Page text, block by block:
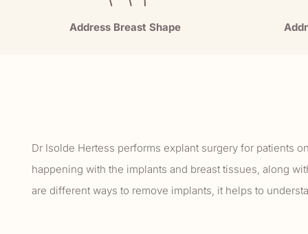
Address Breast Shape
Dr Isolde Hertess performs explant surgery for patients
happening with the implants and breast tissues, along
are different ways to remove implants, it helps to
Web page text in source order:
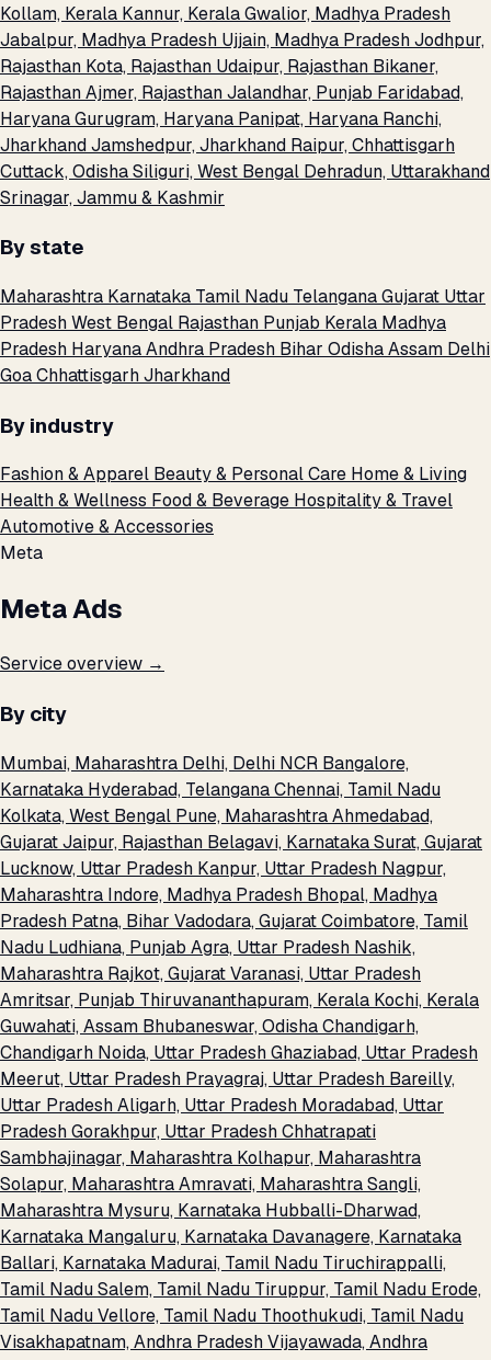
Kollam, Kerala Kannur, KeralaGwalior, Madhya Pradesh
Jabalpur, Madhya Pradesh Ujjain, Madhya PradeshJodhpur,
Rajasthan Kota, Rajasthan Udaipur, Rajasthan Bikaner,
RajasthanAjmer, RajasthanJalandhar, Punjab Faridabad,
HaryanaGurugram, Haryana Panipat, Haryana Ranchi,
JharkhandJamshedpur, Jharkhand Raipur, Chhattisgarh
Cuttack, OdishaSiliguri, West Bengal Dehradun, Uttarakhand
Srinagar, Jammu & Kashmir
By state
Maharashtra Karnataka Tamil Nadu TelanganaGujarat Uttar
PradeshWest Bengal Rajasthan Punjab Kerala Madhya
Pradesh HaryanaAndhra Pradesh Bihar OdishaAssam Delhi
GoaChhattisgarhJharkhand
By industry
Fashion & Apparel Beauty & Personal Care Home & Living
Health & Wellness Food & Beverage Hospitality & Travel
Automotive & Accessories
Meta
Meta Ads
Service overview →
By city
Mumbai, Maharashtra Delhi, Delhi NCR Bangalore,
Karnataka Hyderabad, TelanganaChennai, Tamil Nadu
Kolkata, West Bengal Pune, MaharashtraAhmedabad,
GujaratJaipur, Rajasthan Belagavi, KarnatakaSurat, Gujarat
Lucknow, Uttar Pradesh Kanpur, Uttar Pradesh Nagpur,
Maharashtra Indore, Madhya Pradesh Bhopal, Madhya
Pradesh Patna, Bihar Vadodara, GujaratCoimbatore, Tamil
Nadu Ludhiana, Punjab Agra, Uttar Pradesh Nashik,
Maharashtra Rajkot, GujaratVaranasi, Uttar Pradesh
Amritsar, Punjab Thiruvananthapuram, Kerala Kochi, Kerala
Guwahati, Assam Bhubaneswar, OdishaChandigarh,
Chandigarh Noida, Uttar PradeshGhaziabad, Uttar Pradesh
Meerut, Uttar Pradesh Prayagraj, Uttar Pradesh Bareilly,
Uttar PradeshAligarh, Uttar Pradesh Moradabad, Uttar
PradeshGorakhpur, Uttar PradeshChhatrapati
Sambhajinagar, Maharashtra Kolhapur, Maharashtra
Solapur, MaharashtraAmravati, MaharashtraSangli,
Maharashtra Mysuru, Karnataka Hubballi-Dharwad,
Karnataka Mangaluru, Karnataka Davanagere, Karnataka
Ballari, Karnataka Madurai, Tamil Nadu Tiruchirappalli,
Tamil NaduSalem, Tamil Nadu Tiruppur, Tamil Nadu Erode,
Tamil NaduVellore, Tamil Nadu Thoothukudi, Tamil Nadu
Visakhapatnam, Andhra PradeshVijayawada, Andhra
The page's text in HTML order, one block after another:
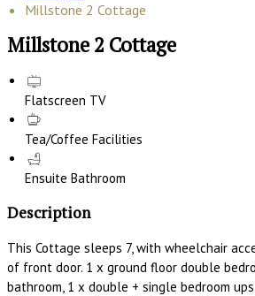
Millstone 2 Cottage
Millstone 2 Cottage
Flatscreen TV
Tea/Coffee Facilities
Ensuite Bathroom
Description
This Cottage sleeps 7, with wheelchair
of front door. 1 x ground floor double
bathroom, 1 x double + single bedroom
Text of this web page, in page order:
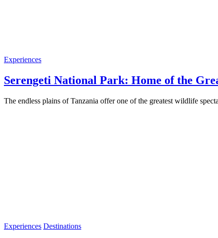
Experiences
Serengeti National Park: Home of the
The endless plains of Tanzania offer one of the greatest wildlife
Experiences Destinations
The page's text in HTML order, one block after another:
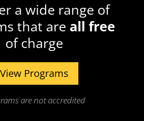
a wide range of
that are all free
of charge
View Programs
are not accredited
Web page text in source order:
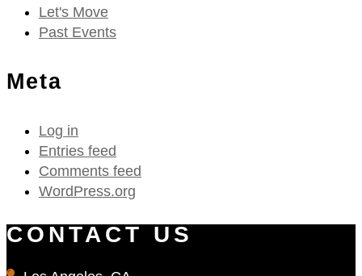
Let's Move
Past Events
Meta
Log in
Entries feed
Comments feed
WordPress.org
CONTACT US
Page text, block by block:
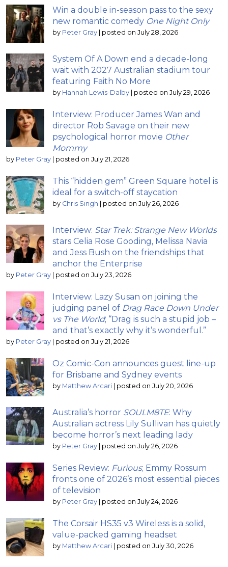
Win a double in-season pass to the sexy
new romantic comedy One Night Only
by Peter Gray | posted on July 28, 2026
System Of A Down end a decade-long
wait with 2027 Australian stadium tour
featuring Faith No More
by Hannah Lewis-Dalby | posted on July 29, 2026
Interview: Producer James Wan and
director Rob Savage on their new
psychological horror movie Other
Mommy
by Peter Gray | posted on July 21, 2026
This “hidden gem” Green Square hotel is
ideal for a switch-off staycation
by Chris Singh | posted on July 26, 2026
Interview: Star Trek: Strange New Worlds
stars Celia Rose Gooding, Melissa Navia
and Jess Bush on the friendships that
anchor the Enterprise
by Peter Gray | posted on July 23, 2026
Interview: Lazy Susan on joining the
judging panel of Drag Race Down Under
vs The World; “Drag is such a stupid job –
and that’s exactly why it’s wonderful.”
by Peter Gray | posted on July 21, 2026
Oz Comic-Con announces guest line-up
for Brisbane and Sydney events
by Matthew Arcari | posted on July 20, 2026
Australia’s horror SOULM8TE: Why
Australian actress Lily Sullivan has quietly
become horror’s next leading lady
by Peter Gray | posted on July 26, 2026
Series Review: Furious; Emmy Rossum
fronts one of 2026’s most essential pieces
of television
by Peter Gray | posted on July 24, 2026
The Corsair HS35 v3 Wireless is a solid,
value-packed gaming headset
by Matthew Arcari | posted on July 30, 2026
★ ★ ★ ★ ★
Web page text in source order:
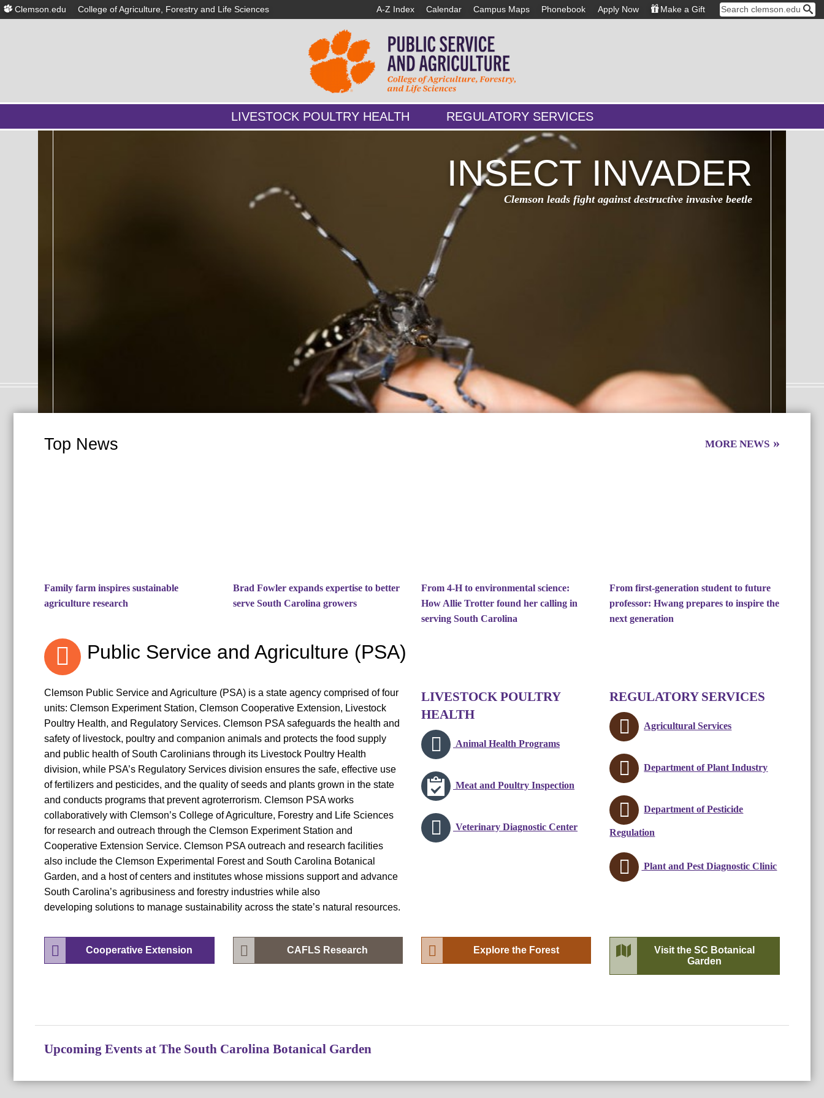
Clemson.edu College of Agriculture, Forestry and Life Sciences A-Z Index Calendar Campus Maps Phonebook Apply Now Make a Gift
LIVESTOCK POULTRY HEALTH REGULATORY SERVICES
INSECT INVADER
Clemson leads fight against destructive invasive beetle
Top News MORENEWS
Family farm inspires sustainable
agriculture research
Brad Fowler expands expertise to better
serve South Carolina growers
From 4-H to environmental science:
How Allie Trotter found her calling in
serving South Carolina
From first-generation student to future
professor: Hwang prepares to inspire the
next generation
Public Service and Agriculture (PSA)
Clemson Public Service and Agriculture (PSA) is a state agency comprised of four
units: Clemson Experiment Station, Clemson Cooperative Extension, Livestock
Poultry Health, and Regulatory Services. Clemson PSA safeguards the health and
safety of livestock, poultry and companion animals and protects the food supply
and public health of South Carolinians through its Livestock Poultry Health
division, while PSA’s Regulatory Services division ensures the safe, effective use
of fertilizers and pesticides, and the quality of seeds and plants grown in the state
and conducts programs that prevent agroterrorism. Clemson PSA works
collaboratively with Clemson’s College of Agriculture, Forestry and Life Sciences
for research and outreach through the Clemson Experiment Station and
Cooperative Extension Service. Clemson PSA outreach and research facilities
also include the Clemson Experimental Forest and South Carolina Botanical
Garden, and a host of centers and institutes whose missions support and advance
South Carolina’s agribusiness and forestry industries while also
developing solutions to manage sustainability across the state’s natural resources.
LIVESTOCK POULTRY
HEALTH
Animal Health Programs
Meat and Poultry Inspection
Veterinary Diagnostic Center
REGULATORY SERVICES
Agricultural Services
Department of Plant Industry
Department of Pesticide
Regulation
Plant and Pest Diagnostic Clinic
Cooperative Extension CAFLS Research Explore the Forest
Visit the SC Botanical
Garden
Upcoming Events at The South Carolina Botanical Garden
★ ★ ★ ★ ★
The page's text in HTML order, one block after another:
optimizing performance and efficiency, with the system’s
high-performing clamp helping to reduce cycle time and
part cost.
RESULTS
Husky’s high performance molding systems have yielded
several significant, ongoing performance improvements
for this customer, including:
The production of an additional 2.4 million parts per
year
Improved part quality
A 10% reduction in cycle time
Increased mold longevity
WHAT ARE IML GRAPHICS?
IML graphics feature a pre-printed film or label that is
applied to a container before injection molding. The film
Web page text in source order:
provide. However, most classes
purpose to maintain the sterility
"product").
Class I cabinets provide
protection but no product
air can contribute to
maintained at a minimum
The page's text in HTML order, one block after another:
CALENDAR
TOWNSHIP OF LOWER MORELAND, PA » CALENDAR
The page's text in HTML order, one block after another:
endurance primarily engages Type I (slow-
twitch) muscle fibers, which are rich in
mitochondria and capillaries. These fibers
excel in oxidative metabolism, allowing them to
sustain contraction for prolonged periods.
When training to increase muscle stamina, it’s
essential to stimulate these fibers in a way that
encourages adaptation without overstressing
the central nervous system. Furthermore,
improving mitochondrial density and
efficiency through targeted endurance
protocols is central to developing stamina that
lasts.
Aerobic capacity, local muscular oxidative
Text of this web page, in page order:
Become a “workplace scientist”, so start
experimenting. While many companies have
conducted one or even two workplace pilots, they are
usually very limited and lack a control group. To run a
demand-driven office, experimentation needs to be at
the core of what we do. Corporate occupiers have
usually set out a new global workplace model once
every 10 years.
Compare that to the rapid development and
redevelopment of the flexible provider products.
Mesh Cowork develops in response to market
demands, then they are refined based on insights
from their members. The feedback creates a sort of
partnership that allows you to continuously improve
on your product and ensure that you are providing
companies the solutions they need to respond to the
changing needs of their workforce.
★ ★ ★ ★ ★
Copy back the listing above exactly, but only from the line with "Mumbai, Maharashtra Delhi, Delhi" through the line with "Karnataka Mangaluru, Karnataka", both ends included.

• Exercise output
Mumbai, Maharashtra Delhi, Delhi NCR Bangalore,
Karnataka Hyderabad, TelanganaChennai, Tamil Nadu
Kolkata, West Bengal Pune, MaharashtraAhmedabad,
GujaratJaipur, Rajasthan Belagavi, KarnatakaSurat, Gujarat
Lucknow, Uttar Pradesh Kanpur, Uttar Pradesh Nagpur,
Maharashtra Indore, Madhya Pradesh Bhopal, Madhya
Pradesh Patna, Bihar Vadodara, GujaratCoimbatore, Tamil
Nadu Ludhiana, Punjab Agra, Uttar Pradesh Nashik,
Maharashtra Rajkot, GujaratVaranasi, Uttar Pradesh
Amritsar, Punjab Thiruvananthapuram, Kerala Kochi, Kerala
Guwahati, Assam Bhubaneswar, OdishaChandigarh,
Chandigarh Noida, Uttar PradeshGhaziabad, Uttar Pradesh
Meerut, Uttar Pradesh Prayagraj, Uttar Pradesh Bareilly,
Uttar PradeshAligarh, Uttar Pradesh Moradabad, Uttar
PradeshGorakhpur, Uttar PradeshChhatrapati
Sambhajinagar, Maharashtra Kolhapur, Maharashtra
Solapur, MaharashtraAmravati, MaharashtraSangli,
Maharashtra Mysuru, Karnataka Hubballi-Dharwad,
Karnataka Mangaluru, Karnataka Davanagere, Karnataka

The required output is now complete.